▶ [Instructions for the task]: Pick each line that has "legal" out of the records.

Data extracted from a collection
*****

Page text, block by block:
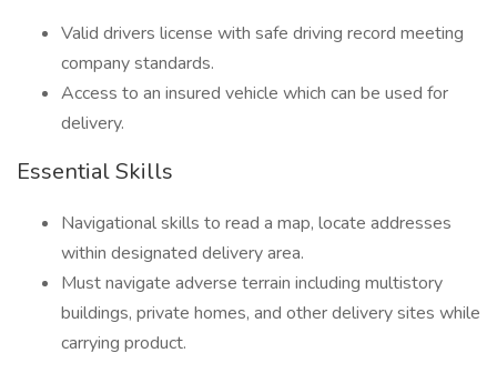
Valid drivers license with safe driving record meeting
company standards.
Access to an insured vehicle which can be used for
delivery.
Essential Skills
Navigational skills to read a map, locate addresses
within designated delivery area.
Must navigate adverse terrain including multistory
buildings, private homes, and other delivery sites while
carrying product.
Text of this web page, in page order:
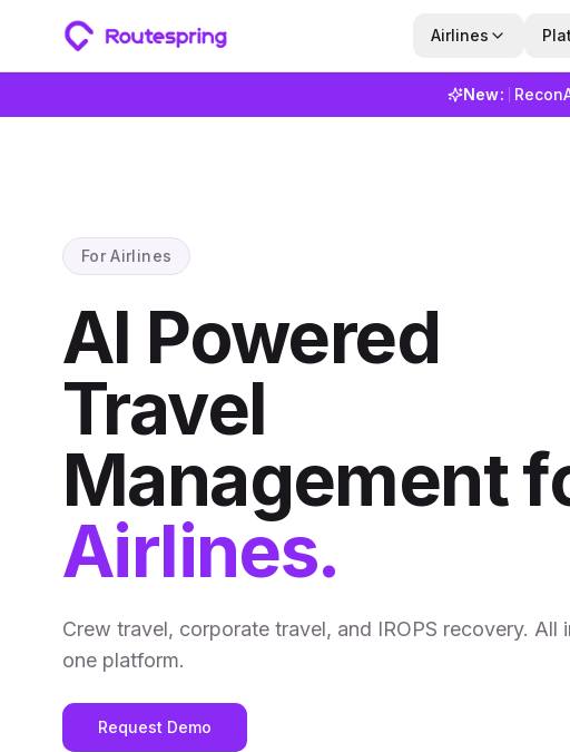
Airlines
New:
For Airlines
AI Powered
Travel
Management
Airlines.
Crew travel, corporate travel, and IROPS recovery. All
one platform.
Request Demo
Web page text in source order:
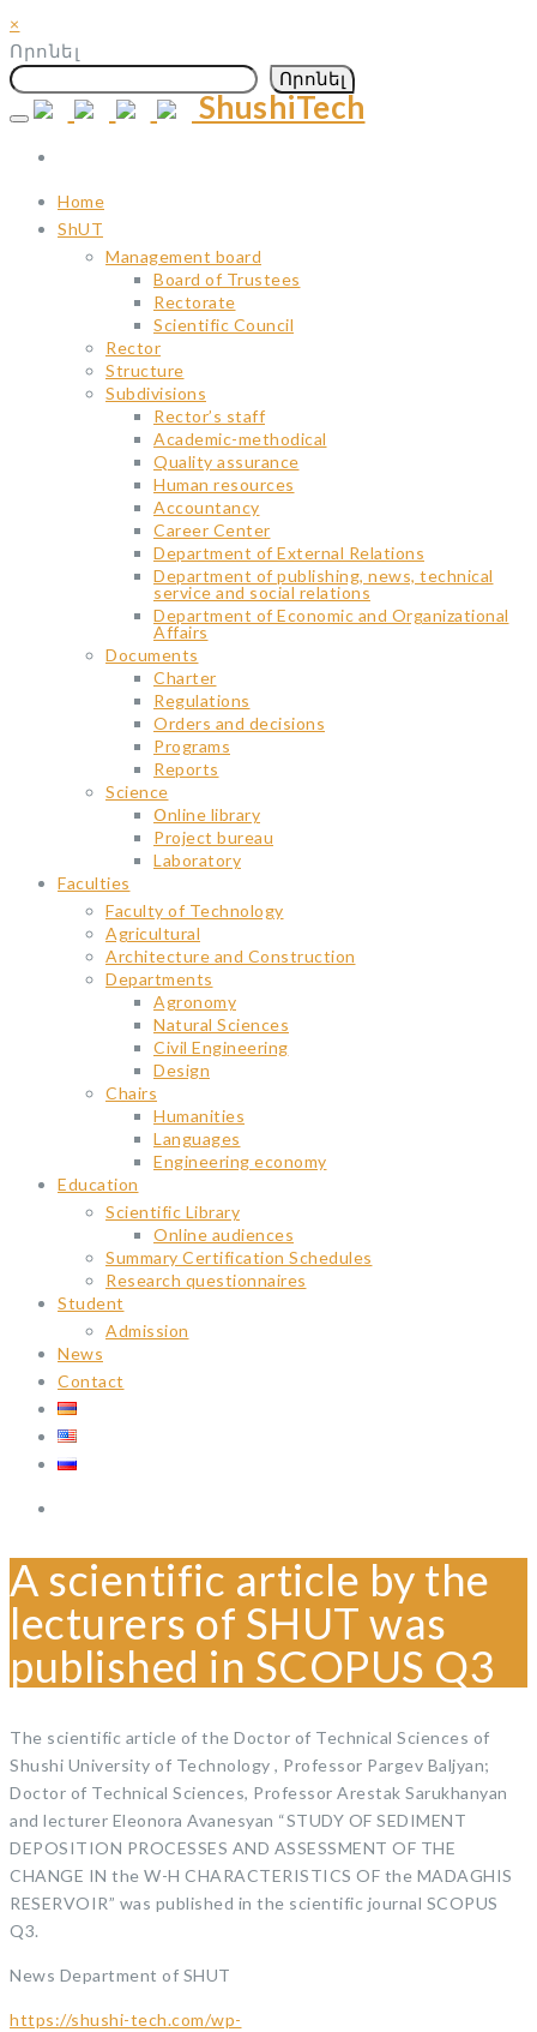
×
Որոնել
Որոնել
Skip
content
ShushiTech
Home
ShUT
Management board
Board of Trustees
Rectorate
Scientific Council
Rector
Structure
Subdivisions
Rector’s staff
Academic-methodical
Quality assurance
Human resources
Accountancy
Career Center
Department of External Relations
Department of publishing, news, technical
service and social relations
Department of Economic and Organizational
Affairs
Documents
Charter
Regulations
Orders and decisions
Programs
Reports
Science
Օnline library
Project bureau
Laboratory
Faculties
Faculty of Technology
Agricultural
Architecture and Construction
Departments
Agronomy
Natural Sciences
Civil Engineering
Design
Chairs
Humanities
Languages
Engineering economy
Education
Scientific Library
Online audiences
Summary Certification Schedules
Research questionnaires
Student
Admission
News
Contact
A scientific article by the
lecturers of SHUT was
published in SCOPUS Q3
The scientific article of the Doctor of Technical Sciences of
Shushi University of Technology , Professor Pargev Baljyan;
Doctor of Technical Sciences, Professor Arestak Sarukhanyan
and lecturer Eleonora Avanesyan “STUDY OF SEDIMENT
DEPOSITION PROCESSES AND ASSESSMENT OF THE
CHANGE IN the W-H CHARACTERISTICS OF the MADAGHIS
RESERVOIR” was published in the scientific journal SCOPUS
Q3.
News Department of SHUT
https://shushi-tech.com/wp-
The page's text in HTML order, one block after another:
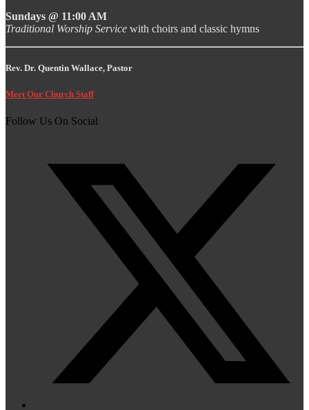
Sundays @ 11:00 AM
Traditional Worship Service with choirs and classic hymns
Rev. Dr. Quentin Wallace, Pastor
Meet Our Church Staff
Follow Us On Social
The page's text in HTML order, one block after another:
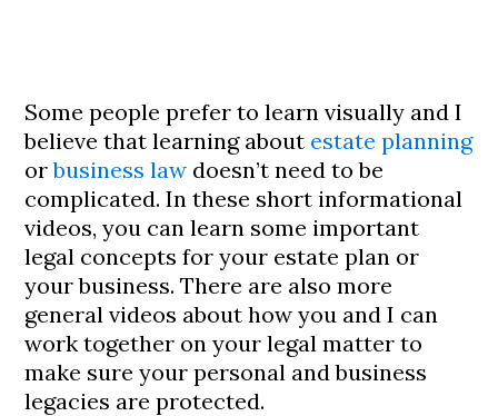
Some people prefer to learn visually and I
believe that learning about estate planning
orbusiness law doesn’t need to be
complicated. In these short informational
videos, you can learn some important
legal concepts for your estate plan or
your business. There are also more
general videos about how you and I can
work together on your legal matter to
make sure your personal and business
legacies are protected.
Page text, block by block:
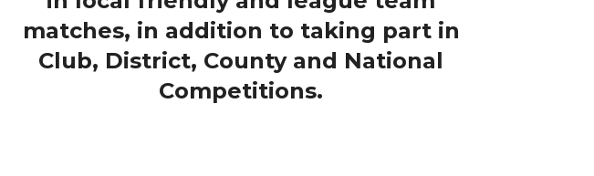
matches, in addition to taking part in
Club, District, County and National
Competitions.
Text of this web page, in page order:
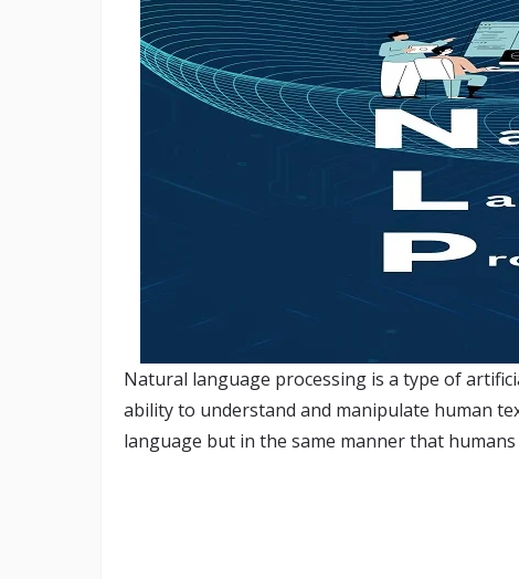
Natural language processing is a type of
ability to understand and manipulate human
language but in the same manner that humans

*****

▶ [Exercise response]:
legal concepts for your estate plan or
work together on your legal matter to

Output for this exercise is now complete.